I've been getting to grips with APPLY, and at the same time reading about the performance improvement of in-line functions over scalar functions (see Rob Farley's post here).

I have an application that manages Requests. One Request might apply to a single Person on the system, or to many Persons. Transactions (not SQL TRAN!!) are created against Requests.

So, I've written a little function that returns the latest Transaction of a certain type, given the PersonID and RequestID

ALTER FUNCTION [dbo].[fnReturnPersonCollectionTime] 
(   
    -- Add the parameters for the function here
    @PersonID int, 
    @RequestID int
)
RETURNS TABLE 
AS
RETURN 
(

    SELECT
        TOP 1 Transactions.DateCreated AS TransactionDateTime,
        Transactions.FKPersonID,
        Transactions.FKRequestID
    FROM
        Transactions
    WHERE
        ((Transactions.FKPersonID = @PersonID) AND
        (Transactions.FKRequestID = @RequestID) AND
        (Transactions.FKTransxTypeID = 169))
    ORDER BY
        Transactions.DateTime DESC
)

Here it is in action.

SELECT 
    Tx.TransactionDateTime
FROM 
    Request INNER JOIN 
    RequestPersons ON Request.ID = RequestPersons.FKRequestID INNER JOIN 
    Person ON RequestPersons.FKPersonID = Person.ID 
    CROSS APPLY dbo.fnReturnPersonCollectionTime(RequestPersons.FKPersonID, RequestPersons.FKRequestID) Tx

However.

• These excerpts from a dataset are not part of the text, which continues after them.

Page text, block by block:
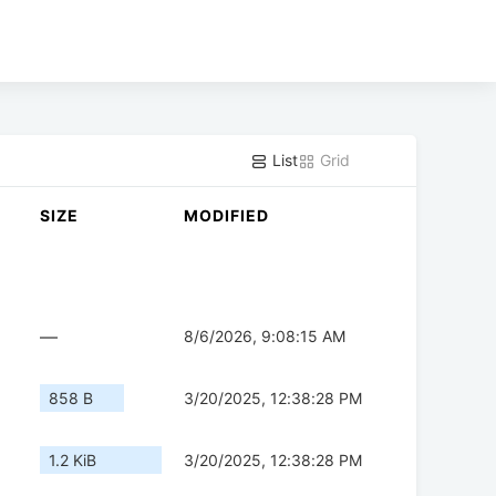
List Grid
SIZE MODIFIED
— 8/6/2026, 9:08:15 AM
858 B 3/20/2025, 12:38:28 PM
1.2 KiB 3/20/2025, 12:38:28 PM
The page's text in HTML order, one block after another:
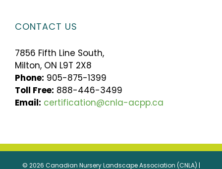
CONTACT US
7856 Fifth Line South,
Milton, ON L9T 2X8
Phone: 905-875-1399
Toll Free: 888-446-3499
Email: certification@cnla-acpp.ca
© 2026 Canadian Nursery Landscape Association (CNLA) |
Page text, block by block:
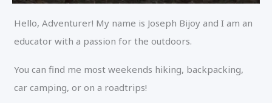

My colleagues and I don't like the Magic Number 169 in the WHERE clause of the function - in other places in the application we have used scalar functions that return singleton values like these (this is, I believe, generally regarded as a Good Thing, since all such references are centralised to a single location). This is what it would look like with a call to a scalar function.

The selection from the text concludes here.